L'initiative populaire pour la souveraineté alimentaire dans l'ombre de l'initiative pour des aliments équitables

L'initiative pour la souveraineté alimentaire s'est trouvée dans l'ombre de l'initiative pour des aliments équitables. L'électorat lui a non seulement accordé une plus faible importance, mais était également moins bien informé à son égard. Presque neuf citoyennes et citoyens sur dix ont voté de façon identique sur les deux initiatives (89%). La faible différenciation des deux objets par l'électorat s'est aussi manifestée dans les raisons invoquées pour la décision de vote. Bien que les deux initiatives populaires n'étaient pas identiques, un quart des personnes qui ont voté de la même façon sur les deux objets ont invoqué la même raison principale pour leur acceptation ou rejet.

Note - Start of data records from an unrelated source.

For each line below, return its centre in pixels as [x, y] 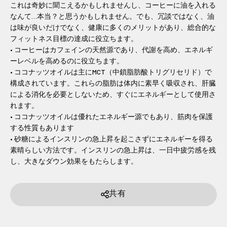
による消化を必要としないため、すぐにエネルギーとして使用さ [113, 94]
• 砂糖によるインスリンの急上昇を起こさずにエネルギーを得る [111, 138]
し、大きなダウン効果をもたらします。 [74, 161]
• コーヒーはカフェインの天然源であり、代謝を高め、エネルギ [111, 49]
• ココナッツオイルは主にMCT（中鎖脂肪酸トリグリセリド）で [111, 71]
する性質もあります [42, 127]
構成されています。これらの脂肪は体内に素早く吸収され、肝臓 [113, 83]
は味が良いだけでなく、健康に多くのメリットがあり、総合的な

Une personne sur cinq n'était pas en mesure de justifier sa décision de vote quant à l'initiative pour la souveraineté alimentaire, une proportion bien plus élevée que pour les deux autres objets.

Comme pour l'initiative pour des aliments équitables, un net clivage entre régions linguistiques s'est manifesté avec l'initiative pour la souveraineté alimentaire. La plus forte acceptation en Suisse romande et en Suisse italienne s'explique par des opinions opposées sur le rôle de l'Etat dans la politique agricole. En Romandie et en Suisse italienne, 79 pour cent des personnes interrogées se sont prononcés en faveur de l'argument selon lequel la Confédération devrait soutenir plus fortement l'agriculture. Les Alémaniques étaient en revanche deux fois moins nombreux à soutenir cet argument.

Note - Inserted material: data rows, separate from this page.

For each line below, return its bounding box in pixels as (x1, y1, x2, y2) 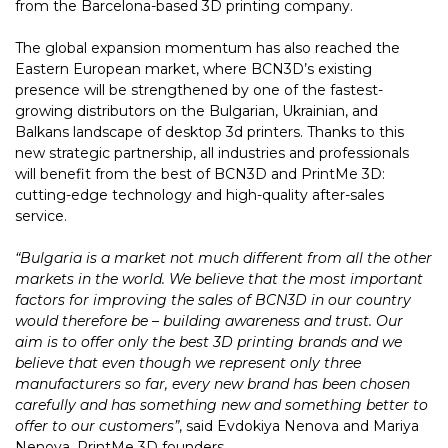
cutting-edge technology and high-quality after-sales (15, 185, 384, 204)
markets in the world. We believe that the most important (15, 269, 423, 288)
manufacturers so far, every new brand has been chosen (15, 374, 410, 393)
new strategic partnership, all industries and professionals (15, 143, 409, 162)
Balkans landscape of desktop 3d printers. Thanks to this (15, 122, 404, 141)
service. (15, 206, 67, 225)
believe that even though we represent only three (15, 353, 361, 372)
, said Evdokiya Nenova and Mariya (179, 416, 419, 435)

Le rejet de l'initiative pour la souveraineté alimentaire a été net au sein des milieux bourgeois : avec 92 pour cent des voix, ce sont les sympathisantes et sympathisants du PLR qui ont le plus fortement rejeté l'objet. En revanche, les partisanes et partisans du PS étaient divisés : malgré le mot d’ordre du parti en faveur de l'initiative, seuls 55 pour cent ont accepté l'initiative pour la souveraineté alimentaire. L'initiative populaire a atteint une nette majorité uniquement auprès des Verts, avec 71 pour cent des voix.

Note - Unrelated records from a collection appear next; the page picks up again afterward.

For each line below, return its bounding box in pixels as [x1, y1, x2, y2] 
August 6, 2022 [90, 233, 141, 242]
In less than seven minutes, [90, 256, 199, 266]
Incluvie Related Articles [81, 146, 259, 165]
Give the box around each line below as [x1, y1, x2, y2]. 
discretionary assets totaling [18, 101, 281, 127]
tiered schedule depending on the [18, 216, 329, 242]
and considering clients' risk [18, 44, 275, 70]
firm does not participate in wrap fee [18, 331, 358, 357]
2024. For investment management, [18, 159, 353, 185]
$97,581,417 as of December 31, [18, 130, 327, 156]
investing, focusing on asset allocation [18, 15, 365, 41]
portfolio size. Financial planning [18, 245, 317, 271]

Les intérêts personnels ont pesé sur l’arrêté fédéral pour les voies cyclables

L‘arrêté fédéral concernant les voies cyclables a atteint une majorité confortable dans toutes les couches de la population. Seuls les sympathisantes et sympathisants de l'UDC étaient divisés. Pour les partisanes et partisans de l'arrêté fédéral, le motif d'acceptation le plus important était la promotion du vélo. Les intérêts personnels ont également joué un rôle dans la décision de vote. La fréquence d'utilisation du vélo a influencé positivement la probabilité d'acceptation de l'objet. Les personnes qui utilisent quotidiennement le vélo pour leurs déplacements ont résolument soutenu l'objet. À l'inverse, le rejet de l'objet était justifié par des considérations constitutionnelles et une critique envers la promotion du vélo. En outre, un quart des opposantes et opposants à l'objet ont motivé leur décision par un malaise à l'égard des cyclistes, considérés comme manquant d'égards, ignorant les règles de la circulation et étant avantagés par rapport aux automobilistes.


Référence:

Anke Tresch, Laurent Bernhard, Lukas Lauener et Laura Scaperrotta (2018). Enquête VOTO relative à la votation populaire fédérale du 23 septembre 2018. FORS, ZDA, LINK : Lausanne/Aarau/Lucerne.